Il pittore che dipinge le mani tese di Maria, che dipinge così le sue proprie mani tese verso il quadro – verso il tocco giusto, fatto di pazienza e di fortuna, fatto di un vivo ritrarsi della mano che lo depone – questo pittore che tende verso di noi l’immagine da lui dipinta perché noi non la tocchiamo, perché noi non la imprigioniamo dentro una percezione, ma al contrario perché noi arretriamo sino a mettere in gioco la presenza stessa dell’immagine e dentro l’immagine, questo pittore mette in opera la verità della «resurrezione»: l’approssimarsi della partenza, al fondo dell’immagine, dell’essenza singolare della verità. Così appunto egli dipinge (ma qui il verbo può dispiegare i suoi significati sino a toccare tutti gli altri modi dell’arte), e cioè anzitutto «rappresenta», nel significato proprio secondo cui questa parola vuol dire «rendere intensa la presenza di un’assenza in quanto assenza».

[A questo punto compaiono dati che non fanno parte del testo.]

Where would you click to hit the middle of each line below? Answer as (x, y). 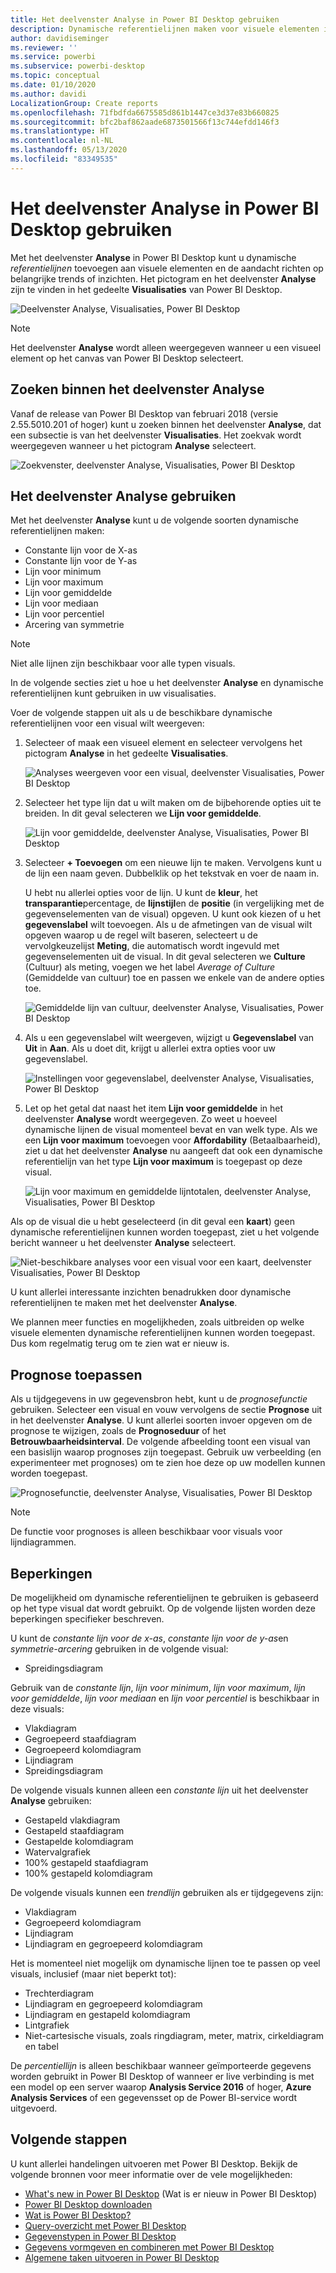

Contro il buio di fondo compare  il vaso che conserva l’unguento con il quale generosamente la Maddalena ha irrorato i piedi di Cristo, preannunciandone così in modo simbolico la morte e la resurrezione e che la rende riconoscibile fra tutte le donne rappresentate. Il vaso è collocato dentro il giardino dei semplici, al di là dell’intreccio di giunchi che ribadisce la distanza dal primo piano, l’unguento si realizza utilizzando le piante medicinali unite al grasso, dunque il vaso non è rappresentato solo per il suo valore simbolico, ma anche come reale rimedio delle malattie, attraverso la sua immagine salute e salvezza si identificano. Questa lettura è avvalorata dal fatto che l’attuale cappella di Sant’Angelo Minore che contiene il quadro, già nel 1300 era sede di un ospedale destinato all’assistenza dei pellegrini e dei malati come scrive Alberto Mazzacchera (A. Mazzacchera, Il forestiere in Cagli, Cagli 1997, p. 157), ricorrendo alle notizie che nel ‘700 raccoglie il Gucci.

Il messaggio più intenso, il tema imposto all’artista e che l’artista svolge con sapienza narrativa e inventiva pittorica racconta che la salute è uno dei passaggi verso la salvezza.